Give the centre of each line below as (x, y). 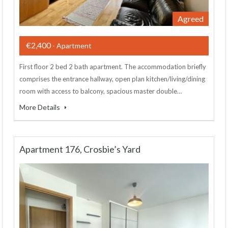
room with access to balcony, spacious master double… (101, 91)
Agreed (191, 19)
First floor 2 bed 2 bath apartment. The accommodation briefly (113, 67)
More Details (40, 107)
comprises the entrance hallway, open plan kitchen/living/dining (112, 79)
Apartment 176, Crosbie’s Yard (80, 149)
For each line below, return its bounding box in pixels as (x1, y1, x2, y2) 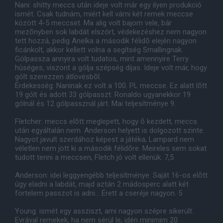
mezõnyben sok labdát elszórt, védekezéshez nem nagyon (15, 27, 207, 36)
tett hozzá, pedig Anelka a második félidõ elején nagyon (15, 36, 197, 45)
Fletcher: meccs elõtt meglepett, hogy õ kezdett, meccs (15, 117, 197, 126)
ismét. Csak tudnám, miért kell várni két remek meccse (15, 9, 193, 18)
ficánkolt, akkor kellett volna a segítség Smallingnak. (15, 45, 183, 54)
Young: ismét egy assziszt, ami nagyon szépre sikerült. (15, 207, 194, 216)
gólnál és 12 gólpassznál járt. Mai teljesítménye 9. (15, 99, 176, 108)
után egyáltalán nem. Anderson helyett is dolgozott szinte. (15, 126, 205, 135)
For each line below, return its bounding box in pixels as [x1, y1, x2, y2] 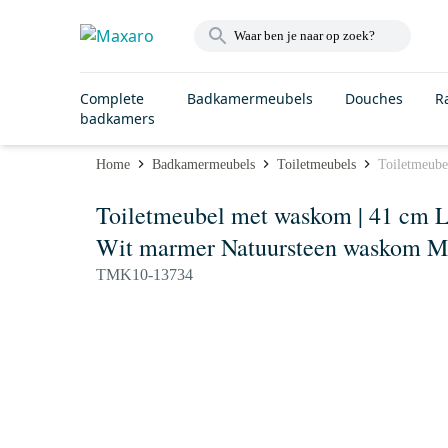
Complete [80, 89, 144, 108]
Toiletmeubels [277, 156, 356, 172]
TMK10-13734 [96, 266, 193, 283]
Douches [345, 89, 403, 108]
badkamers [80, 109, 155, 128]
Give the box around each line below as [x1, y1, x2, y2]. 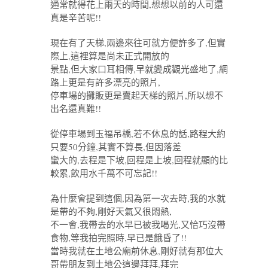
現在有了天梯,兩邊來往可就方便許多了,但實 [50, 36, 226, 49]
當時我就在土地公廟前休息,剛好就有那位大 [50, 245, 223, 257]
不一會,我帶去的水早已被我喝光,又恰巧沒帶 [50, 218, 226, 231]
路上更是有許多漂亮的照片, [50, 76, 160, 89]
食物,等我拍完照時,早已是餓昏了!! [50, 232, 187, 244]
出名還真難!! [50, 102, 101, 115]
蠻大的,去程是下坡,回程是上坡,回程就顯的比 [50, 154, 228, 166]
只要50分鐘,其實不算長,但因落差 [50, 141, 181, 153]
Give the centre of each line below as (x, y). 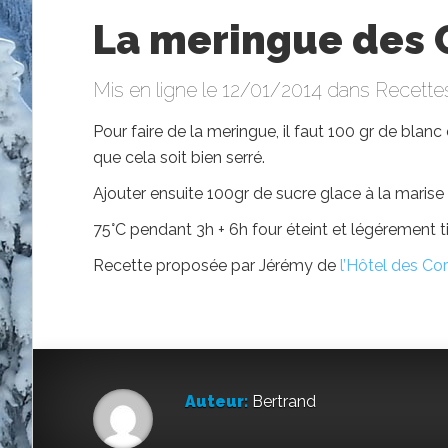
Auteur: (216, 401)
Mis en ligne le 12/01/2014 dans (234, 89)
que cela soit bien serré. (179, 157)
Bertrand (282, 401)
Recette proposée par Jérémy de (216, 265)
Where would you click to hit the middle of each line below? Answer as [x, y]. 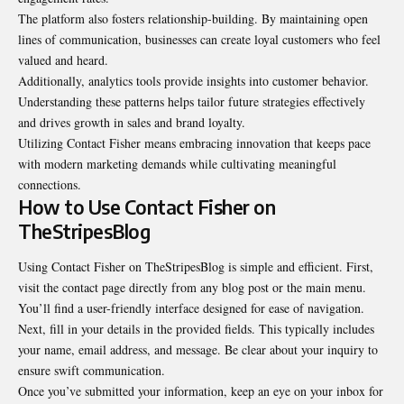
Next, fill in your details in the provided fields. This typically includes [196, 329]
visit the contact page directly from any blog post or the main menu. [192, 288]
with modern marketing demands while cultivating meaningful [177, 163]
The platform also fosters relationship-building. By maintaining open [193, 18]
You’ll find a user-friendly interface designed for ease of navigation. [191, 308]
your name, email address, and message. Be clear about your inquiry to [198, 350]
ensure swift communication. [92, 371]
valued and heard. [63, 60]
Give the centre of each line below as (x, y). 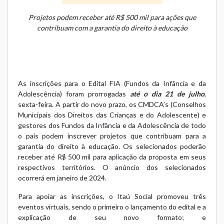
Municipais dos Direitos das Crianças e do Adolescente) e (112, 115)
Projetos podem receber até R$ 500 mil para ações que (112, 17)
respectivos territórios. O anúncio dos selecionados (112, 167)
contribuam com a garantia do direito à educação (112, 28)
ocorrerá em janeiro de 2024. (62, 178)
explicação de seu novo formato (100, 217)
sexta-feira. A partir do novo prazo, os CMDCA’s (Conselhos (112, 104)
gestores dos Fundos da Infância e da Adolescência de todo (112, 125)
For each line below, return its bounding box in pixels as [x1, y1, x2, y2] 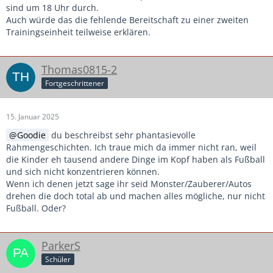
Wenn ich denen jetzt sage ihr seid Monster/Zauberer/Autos [6, 177, 252, 190]
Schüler [45, 254, 71, 265]
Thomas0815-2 [41, 62, 117, 77]
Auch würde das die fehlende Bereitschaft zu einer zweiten [6, 13, 249, 26]
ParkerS [41, 238, 80, 253]
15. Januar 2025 [6, 111, 59, 122]
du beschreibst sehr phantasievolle [49, 129, 196, 141]
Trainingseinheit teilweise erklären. [6, 26, 151, 38]
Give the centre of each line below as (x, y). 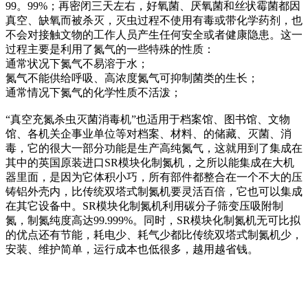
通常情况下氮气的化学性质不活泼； (93, 92)
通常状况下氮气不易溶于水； (77, 64)
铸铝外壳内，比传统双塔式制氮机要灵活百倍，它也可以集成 (154, 191)
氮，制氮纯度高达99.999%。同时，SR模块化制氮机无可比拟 (153, 220)
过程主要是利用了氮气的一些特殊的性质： (110, 49)
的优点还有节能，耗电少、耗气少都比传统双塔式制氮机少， (154, 235)
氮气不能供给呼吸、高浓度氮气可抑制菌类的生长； (132, 78)
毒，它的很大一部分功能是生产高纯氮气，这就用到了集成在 (154, 148)
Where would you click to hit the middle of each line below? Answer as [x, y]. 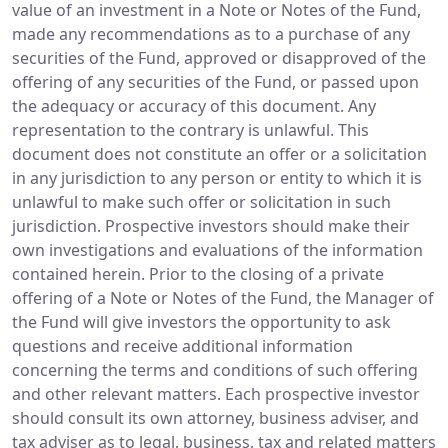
================
ACTIVITY: From the line containing "Wenn ich denen" down to the last line of the entries above, copy each line exactly and nothing more. Leave pictures out.

WRITTEN RESPONSE:
Wenn ich denen jetzt sage ihr seid Monster/Zauberer/Autos [6, 177, 252, 190]
Schüler [45, 254, 71, 265]
Thomas0815-2 [41, 62, 117, 77]
Auch würde das die fehlende Bereitschaft zu einer zweiten [6, 13, 249, 26]
ParkerS [41, 238, 80, 253]
15. Januar 2025 [6, 111, 59, 122]
du beschreibst sehr phantasievolle [49, 129, 196, 141]
Trainingseinheit teilweise erklären. [6, 26, 151, 38]
Give the centre of each line below as (x, y). 
通常情况下氮气的化学性质不活泼； (93, 92)
通常状况下氮气不易溶于水； (77, 64)
铸铝外壳内，比传统双塔式制氮机要灵活百倍，它也可以集成 (154, 191)
氮，制氮纯度高达99.999%。同时，SR模块化制氮机无可比拟 (153, 220)
过程主要是利用了氮气的一些特殊的性质： (110, 49)
的优点还有节能，耗电少、耗气少都比传统双塔式制氮机少， (154, 235)
氮气不能供给呼吸、高浓度氮气可抑制菌类的生长； (132, 78)
毒，它的很大一部分功能是生产高纯氮气，这就用到了集成在 (154, 148)
Where would you click to hit the middle of each line below? Answer as [x, y]. 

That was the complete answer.